Liverpool manager Kenny Dalglish will be better prepared for his second meeting with Manchester United in two months than he was back in January.
And he hopes for a better result after conceding a first-minute penalty and having Steven Gerrard sent off after half an hour in the 1-0 FA Cup third round exit.
Dalglish walked out of the Old Trafford tunnel on January 9 less than 24 hours after stepping off a long-haul flight having cut short a cruise holiday in the Persian Gulf to take over from Roy Hodgson.
His predecessor had been sacked the previous evening and Dalglish only got to speak to the players at 10am on the morning of the game.
The Scot, 60 today, inherited a side in disarray, 12th in the table and only four points off the relegation zone.
In two months he has produced a remarkable turnaround and Liverpool are now in a much healthier sixth position with last Sunday's defeat at West Ham their first in eight matches.
And with United having lost at Chelsea in midweek and suffering defensive problems with injuries and suspension it appears the north-west arch-rivals meet at Anfield on Sunday on a more level playing field.
Dalglish has had all week to work with his players ahead of the visit of the Barclays Premier League leaders, who are looking to go past Liverpool's haul of 18 titles this season.
"I never had any time (ahead of their FA Cup meeting). I was in transit but the lads had been well prepared here," said the Scot.
"But obviously that went out the window a little bit in the first minute when they got a penalty and Steven got sent off.
"You can prepare as much as you want but you can't prepare for things like that."
Dalglish will urge his players to be competitive but controlled against Sir Alex Ferguson's side, who have had their own recent discipline problems with Wayne Rooney escaping punishment for an unprovoked elbow on Wigan's James McCarthy last weekend and Nemanja Vidic suspended for Sunday's game after being sent off against Chelsea.
"It's hard for us to talk about discipline when we got somebody sent off in the last game but I don't think it's difficult to be disciplined," said the Reds boss.
"You have to compete and it's a fine line as to how you do that.
"If you do something stupid you deserve to be sent off. I don't think there is a problem with discipline from either team - certainly from us there is no problem.
"You've got to have controlled aggression, not just for this game but for any game.

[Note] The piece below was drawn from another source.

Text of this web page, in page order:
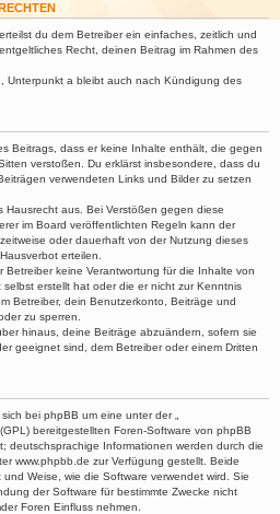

"You can't go around punching and kicking and headbutting people and expect to stay on the pitch.
"It's got to be within the rules of the game. The lads know the rules but they also know we've got to compete."
Despite the obvious rivalry of a clash between the country's two most decorated clubs of the last four decades Dalglish has tried to play down the significance of one match.
"Every game's very important for this football club but Liverpool-Manchester United is a game that a lot of people look forward to," he added.
"But you get the same rewards for it regarding points, although maybe a bit more credit and you might get a few more inches in the newspaper columns if you get a positive result.
"Every game is [against] a rival. Everybody that stands in front of you is an opponent.
"Everybody plays football to play at the highest level they possibly can and the games between Liverpool and Manchester United are what you term as the highest category of game you can get.
"I suppose anybody that's playing football would love to play in them."